MAJALAH ICT – Jakarta. Penyelenggaraan pemilihan umum (pemilu) maupupun pemilihan kepala daerah (Pilkada) dengan penggunaan teknologi informasi diyakini mampu menekan biaya dan mempercepat proses perhitungan. Sehingga, perdebatan mengenai hasil quick count dan lamanya hasil final pemilu didapat, tidak perlu terjadi lagi. Dan Indonesia, sesungguhnya sudah bisa menyelenggarakan Pemilu secara elektronik.
Penggunaan teknologi electronic voting (e-voting) telah lama digarap para peneliti dari Peneliti dari Badan Pengkajian dan Penerapan Teknologi (BPPT).
"E-voting adalah perjuangan kita sejak 2009," ujar Andrari Grahitandaru peneliti dari Badan Pengkajian dan Penerapan Teknologi (BPPT) beberapa waktu lalu. Untuk menerapkan e-voting dibutuhkan waktu dua tahun, katanya.
Sementara itu, Peneliti LIPI Indria Samego mengatakan penggunaan sistem e-voting yang dapat menghemat biaya dan mempercepat proses perhitungan tersebut, dianggap tidak memiliki landasan yang kuat.
Pasalnya, substansi pemilu adalah keseriusan penyelenggara dalam menyelegarakan pemilu.

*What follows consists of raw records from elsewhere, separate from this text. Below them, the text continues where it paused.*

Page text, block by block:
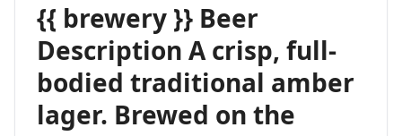
{{ brewery }} Beer
Description A crisp, full-
bodied traditional amber
lager. Brewed on the
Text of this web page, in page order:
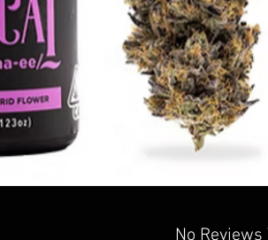
No Reviews
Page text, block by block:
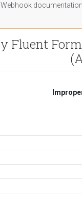
documentation
Fluent
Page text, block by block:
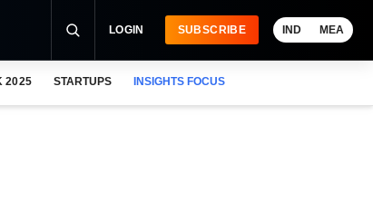
LOGIN SUBSCRIBE IND MEA
2025 STARTUPS INSIGHTS FOCUS
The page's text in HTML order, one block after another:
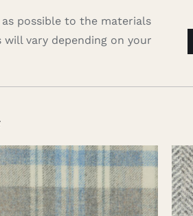
possible to the materials
vary depending on your
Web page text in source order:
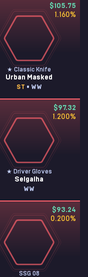
$105.75
1.160%
★ Classic Knife
Urban Masked
ST • WW
$97.32
1.200%
★ Driver Gloves
Seigaiha
WW
$93.24
0.200%
SSG 08
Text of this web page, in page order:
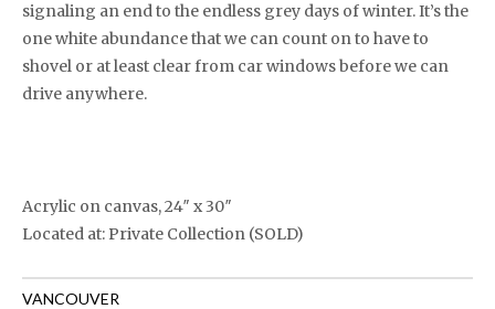
signaling an end to the endless grey days of winter. It’s the
one white abundance that we can count on to have to
shovel or at least clear from car windows before we can
drive anywhere.
Acrylic on canvas, 24″ x 30″
Located at: Private Collection (SOLD)
VANCOUVER
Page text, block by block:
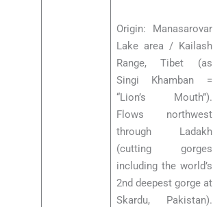
Origin: Manasarovar
Lake area / Kailash
Range, Tibet (as
Singi Khamban =
“Lion’s Mouth”).
Flows northwest
through Ladakh
(cutting gorges
including the world’s
2nd deepest gorge at
Skardu, Pakistan).
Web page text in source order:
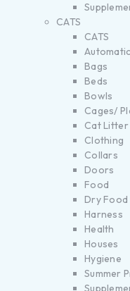
CATS
CATS
Bags
Beds
Bowls
Cages/
Cat Litter
Clothing
Collars
Doors
Food
Dry Food
Harness
Health
Houses
Hygiene
Summer
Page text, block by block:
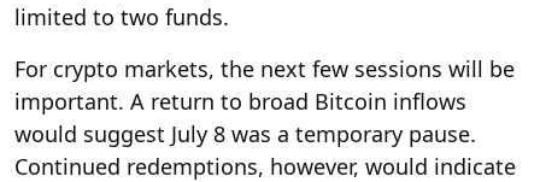
limited to two funds.
For crypto markets, the next few sessions will be
important. A return to broad Bitcoin inflows
would suggest July 8 was a temporary pause.
Continued redemptions, however, would indicate
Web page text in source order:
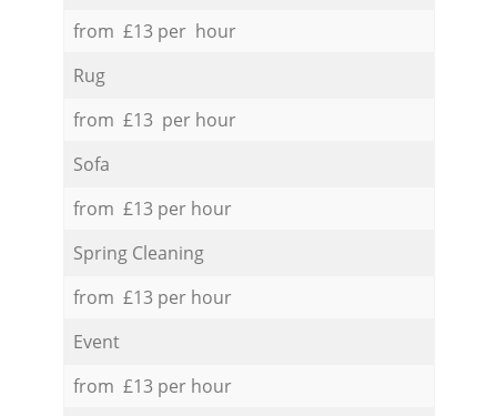
from £13 per hour
Rug
from £13 per hour
Sofa
from £13 per hour
Spring Cleaning
from £13 per hour
Event
from £13 per hour
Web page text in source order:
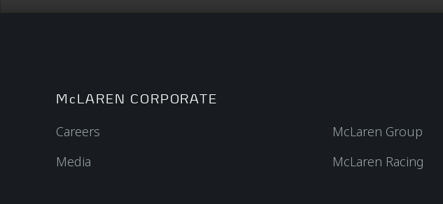
McLAREN CORPORATE
Careers
Media
McLaren Group
McLaren Racing

Ini karena hasil pemilu akan berpengaruh pada masa depan bangsa. Jadi, lanjutnya, permasalahan pemilu bukan pada murah atau mahalnya biaya, tapi lebih kepada keseriusan penyelenggaraan.
Di Indonesia pemakaian e-voting ini mulai diperkenalkan oleh BPPT sejak beberapa waktu lalu. Perangkat ini bisa digunakan pada Pemilu Nasional, juga bisa dipakai untuk berbagai pemilihan seperti Pilkada hingga pemilihan Kepala Desa (Pilkades). Sebelum merancang perangkat ini, BBPT telah mengkaji berbagai pengalaman kegagalan e-voting seperti yang pernah terjadi di beberapa negara seperti di Irlandia atau India, yang perangkatnya tidak dilengkapi oleh sistem verifikasi.
Namun begitu, e-voting bisa juga gagal. Seperti terjadi saat online voting di AS pada Oktober 2010 lalu. Di mana, para pejabat di Washington, D.C mendirikan sebuah sistem berbasis internet untuk pemilihan luar negeri yang akan memberikan suara mereka.